Small-market TV stations told the Federal Communications Commission that chairman Kevin Martin's proposal to do nothing to loosen TV-duopoly rules is contrary to a court's instruction and flies in the face of evidence in the record.
Martin has proposed to loosen the newspaper-broadcast cross-ownership rules, but he said "any further relaxation in the radio or television broadcast markets should not be allowed," which had the small-market broadcasters seeing red.
In their filing -- the deadline to respond to Martin's proposal was Tuesday -- the coalition said it would not object to the FCC putting aside the TV-duopoly issue (owning more than one TV station in a market) while it considered the cross-ownership issue. But to say that it would do nothing "would sacrifice the interests of the public that smaller-market television stations serve," the group said.

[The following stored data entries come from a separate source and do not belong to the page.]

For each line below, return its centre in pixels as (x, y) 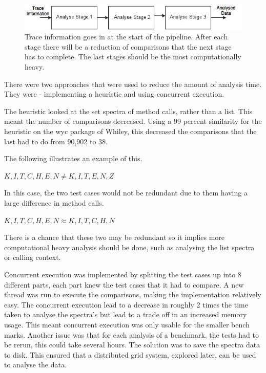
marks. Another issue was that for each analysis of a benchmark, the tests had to (131, 334)
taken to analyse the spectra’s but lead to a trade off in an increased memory (126, 314)
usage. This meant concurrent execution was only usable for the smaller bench (127, 324)
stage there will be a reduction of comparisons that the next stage (128, 46)
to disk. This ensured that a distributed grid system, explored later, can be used (130, 354)
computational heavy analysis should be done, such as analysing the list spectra (129, 247)
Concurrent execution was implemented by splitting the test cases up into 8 (123, 274)
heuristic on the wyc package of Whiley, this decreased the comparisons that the (130, 131)
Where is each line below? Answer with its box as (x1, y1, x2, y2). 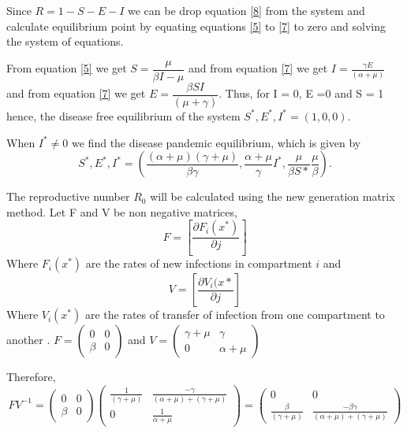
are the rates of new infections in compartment (85, 255, 312, 272)
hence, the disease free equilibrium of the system (6, 107, 241, 124)
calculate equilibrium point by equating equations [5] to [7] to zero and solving (6, 17, 386, 34)
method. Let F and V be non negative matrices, (6, 203, 237, 220)
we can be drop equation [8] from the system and (128, 2, 365, 18)
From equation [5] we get (6, 60, 127, 76)
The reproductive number (6, 188, 130, 205)
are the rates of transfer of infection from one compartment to (84, 306, 385, 323)
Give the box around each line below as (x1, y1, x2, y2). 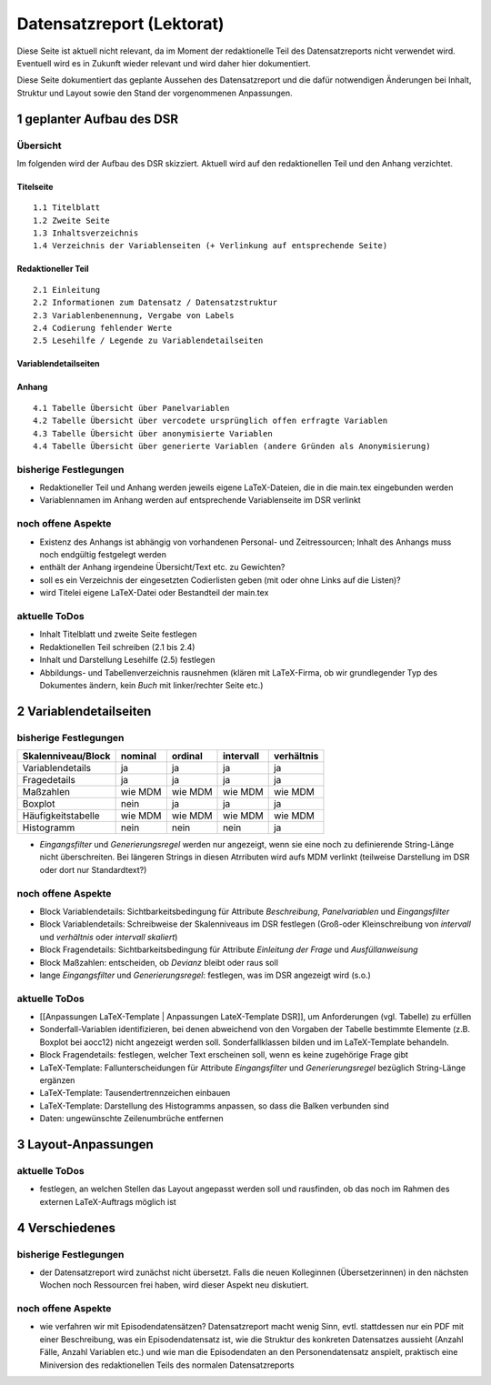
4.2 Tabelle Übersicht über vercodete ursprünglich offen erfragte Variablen (33, 416, 388, 427)
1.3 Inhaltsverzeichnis (33, 228, 139, 238)
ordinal (171, 750, 204, 763)
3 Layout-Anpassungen (16, 1137, 154, 1152)
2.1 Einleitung (33, 285, 101, 295)
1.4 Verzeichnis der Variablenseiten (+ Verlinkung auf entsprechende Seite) (33, 241, 388, 251)
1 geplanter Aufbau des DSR (16, 111, 179, 126)
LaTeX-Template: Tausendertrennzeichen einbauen (39, 1088, 231, 1099)
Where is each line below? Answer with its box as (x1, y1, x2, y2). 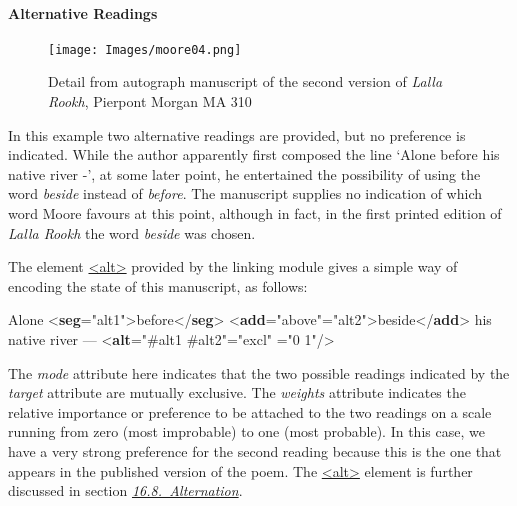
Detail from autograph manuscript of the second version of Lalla (48, 71, 443, 92)
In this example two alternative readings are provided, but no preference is (8, 124, 466, 145)
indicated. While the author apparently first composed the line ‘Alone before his (8, 144, 500, 165)
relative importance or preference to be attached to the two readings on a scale (8, 401, 492, 422)
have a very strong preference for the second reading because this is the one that (8, 440, 502, 461)
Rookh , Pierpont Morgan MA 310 (48, 91, 252, 112)
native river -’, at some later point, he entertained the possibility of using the (8, 163, 481, 184)
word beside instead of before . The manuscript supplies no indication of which (8, 183, 482, 204)
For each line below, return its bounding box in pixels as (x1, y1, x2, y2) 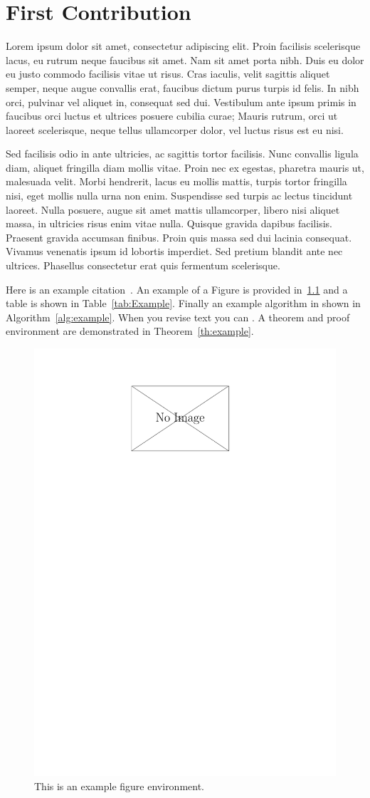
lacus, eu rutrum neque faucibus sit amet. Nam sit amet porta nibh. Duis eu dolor (6, 52, 364, 67)
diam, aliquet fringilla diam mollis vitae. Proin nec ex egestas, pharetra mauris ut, (6, 160, 364, 175)
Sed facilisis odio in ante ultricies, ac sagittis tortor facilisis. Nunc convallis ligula (6, 146, 359, 161)
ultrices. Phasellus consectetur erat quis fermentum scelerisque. (6, 258, 280, 273)
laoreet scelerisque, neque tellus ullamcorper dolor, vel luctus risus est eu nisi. (6, 122, 344, 137)
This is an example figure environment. (34, 778, 205, 793)
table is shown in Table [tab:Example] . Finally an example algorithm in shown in (6, 296, 361, 311)
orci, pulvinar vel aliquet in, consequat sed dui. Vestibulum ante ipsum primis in (6, 94, 356, 109)

The broadcasters argued that a finding that retained the rule without justifying why it remains in the public interest would violate the Telecommunications Act, which requires the FCC to review its rules periodically to determine whether they should be modified or eliminated absent that showing.
It would also fly in the face of the D.C. Appeals Court, which remanded the duopoly rule to the FCC with instructions that it "must affirmatively find that the commission’s local-television ownership rule continues to serve the public interest based on a carefully developed proceeding record," the group said. "That is exactly what it appears the commission is poised not to do. It seems prepared to reach a decision in the face of a record that, far from supporting such a decision, demonstrates that the duopoly rule must be modernized."
The court, in a case brought by Sinclair Broadcast Group, said the FCC had not justified why non-broadcast voices were not counted in the eight-voices test -- the number of such "voices" in a market that had to be left after a duopoly was created in order for it to be in bounds.